(Data begins)

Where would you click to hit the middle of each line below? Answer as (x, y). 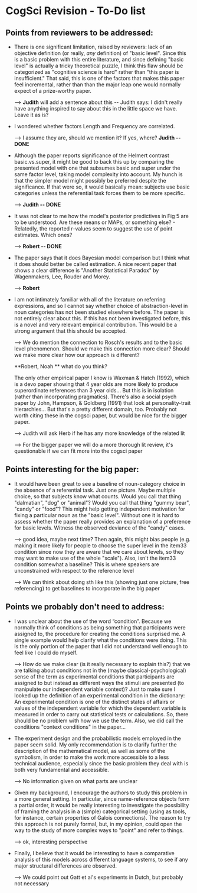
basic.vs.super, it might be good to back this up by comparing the (94, 162)
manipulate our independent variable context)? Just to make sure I (95, 689)
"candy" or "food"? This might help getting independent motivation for (99, 509)
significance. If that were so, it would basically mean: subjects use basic (102, 187)
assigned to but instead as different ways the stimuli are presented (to (99, 683)
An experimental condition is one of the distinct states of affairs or (94, 702)
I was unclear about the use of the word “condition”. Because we (93, 621)
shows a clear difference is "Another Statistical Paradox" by (86, 270)
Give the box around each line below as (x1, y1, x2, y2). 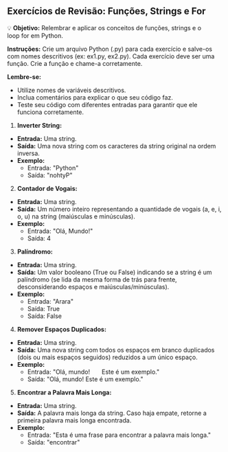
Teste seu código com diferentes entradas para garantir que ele (16, 100, 198, 109)
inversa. (16, 149, 40, 157)
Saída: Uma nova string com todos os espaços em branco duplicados (16, 346, 215, 354)
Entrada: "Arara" (27, 297, 74, 305)
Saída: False (27, 312, 62, 320)
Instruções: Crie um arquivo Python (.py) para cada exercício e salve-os (7, 45, 213, 53)
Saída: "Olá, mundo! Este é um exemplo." (27, 374, 144, 383)
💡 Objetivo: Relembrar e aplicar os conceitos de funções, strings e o (7, 23, 201, 32)
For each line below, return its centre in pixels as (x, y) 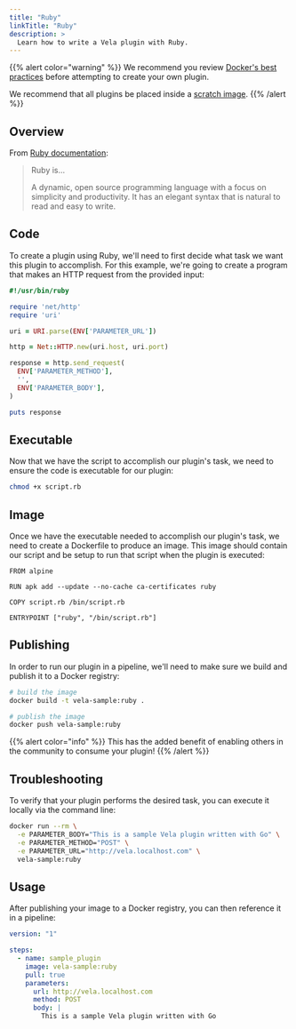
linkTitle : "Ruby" (43, 26)
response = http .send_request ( (67, 363)
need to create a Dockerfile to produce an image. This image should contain (148, 546)
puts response (36, 412)
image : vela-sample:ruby (71, 966)
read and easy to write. (73, 206)
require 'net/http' (45, 307)
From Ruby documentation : (59, 153)
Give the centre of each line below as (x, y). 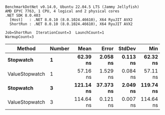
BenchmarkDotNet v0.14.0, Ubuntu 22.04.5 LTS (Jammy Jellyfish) (72, 7)
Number (60, 48)
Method (26, 48)
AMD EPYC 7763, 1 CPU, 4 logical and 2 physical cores (62, 11)
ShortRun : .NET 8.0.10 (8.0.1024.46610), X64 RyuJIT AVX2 (71, 24)
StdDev (127, 48)
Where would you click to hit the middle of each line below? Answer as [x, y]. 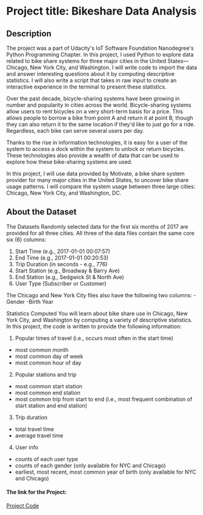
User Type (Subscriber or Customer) [61, 283]
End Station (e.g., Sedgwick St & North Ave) [69, 277]
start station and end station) [51, 405]
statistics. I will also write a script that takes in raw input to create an [92, 80]
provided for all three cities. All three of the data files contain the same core [101, 233]
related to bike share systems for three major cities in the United [86, 61]
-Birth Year [40, 301]
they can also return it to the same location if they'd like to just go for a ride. [101, 124]
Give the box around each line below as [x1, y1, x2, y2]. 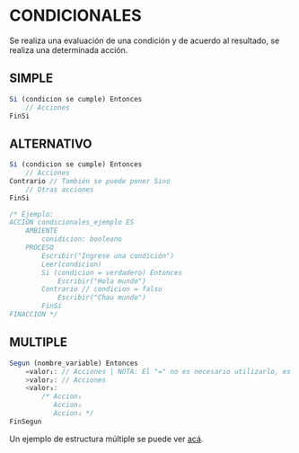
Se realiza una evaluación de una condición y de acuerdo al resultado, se [9, 35, 280, 46]
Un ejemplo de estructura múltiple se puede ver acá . [9, 433, 204, 444]
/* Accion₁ [41, 392, 83, 401]
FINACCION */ [9, 310, 58, 319]
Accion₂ [53, 401, 83, 410]
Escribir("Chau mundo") [57, 293, 146, 302]
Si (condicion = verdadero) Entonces [41, 268, 182, 277]
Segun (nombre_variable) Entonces [9, 359, 139, 368]

(Data ends)

What is required:
Because only the text is wanted, repeat all the entries exactly and leave out the pictures.

Completed exercise:
Where would you click to hit the middle of each line below? Answer as (x, y). 
basic.vs.super, it might be good to back this up by comparing the (94, 162)
manipulate our independent variable context)? Just to make sure I (95, 689)
"candy" or "food"? This might help getting independent motivation for (99, 509)
significance. If that were so, it would basically mean: subjects use basic (102, 187)
assigned to but instead as different ways the stimuli are presented (to (99, 683)
An experimental condition is one of the distinct states of affairs or (94, 702)
I was unclear about the use of the word “condition”. Because we (93, 621)
shows a clear difference is "Another Statistical Paradox" by (86, 270)
Give the box around each line below as (x1, y1, x2, y2). 
Teste seu código com diferentes entradas para garantir que ele (16, 100, 198, 109)
inversa. (16, 149, 40, 157)
Saída: Uma nova string com todos os espaços em branco duplicados (16, 346, 215, 354)
Entrada: "Arara" (27, 297, 74, 305)
Saída: False (27, 312, 62, 320)
Instruções: Crie um arquivo Python (.py) para cada exercício e salve-os (7, 45, 213, 53)
Saída: "Olá, mundo! Este é um exemplo." (27, 374, 144, 383)
💡 Objetivo: Relembrar e aplicar os conceitos de funções, strings e o (7, 23, 201, 32)
For each line below, return its centre in pixels as (x, y) 
linkTitle : "Ruby" (43, 26)
response = http .send_request ( (67, 363)
need to create a Dockerfile to produce an image. This image should contain (148, 546)
puts response (36, 412)
image : vela-sample:ruby (71, 966)
read and easy to write. (73, 206)
require 'net/http' (45, 307)
From Ruby documentation : (59, 153)
Give the centre of each line below as (x, y). 
BenchmarkDotNet v0.14.0, Ubuntu 22.04.5 LTS (Jammy Jellyfish) (72, 7)
Number (60, 48)
Method (26, 48)
AMD EPYC 7763, 1 CPU, 4 logical and 2 physical cores (62, 11)
ShortRun : .NET 8.0.10 (8.0.1024.46610), X64 RyuJIT AVX2 (71, 24)
StdDev (127, 48)
Where would you click to hit the middle of each line below? Answer as [x, y]. 
User Type (Subscriber or Customer) [61, 283]
End Station (e.g., Sedgwick St & North Ave) [69, 277]
start station and end station) [51, 405]
statistics. I will also write a script that takes in raw input to create an [92, 80]
provided for all three cities. All three of the data files contain the same core [101, 233]
related to bike share systems for three major cities in the United [86, 61]
-Birth Year [40, 301]
they can also return it to the same location if they'd like to just go for a ride. [101, 124]
Give the box around each line below as [x1, y1, x2, y2]. 
Se realiza una evaluación de una condición y de acuerdo al resultado, se [9, 35, 280, 46]
Un ejemplo de estructura múltiple se puede ver acá . [9, 433, 204, 444]
/* Accion₁ [41, 392, 83, 401]
FINACCION */ [9, 310, 58, 319]
Accion₂ [53, 401, 83, 410]
Escribir("Chau mundo") [57, 293, 146, 302]
Si (condicion = verdadero) Entonces [41, 268, 182, 277]
Segun (nombre_variable) Entonces [9, 359, 139, 368]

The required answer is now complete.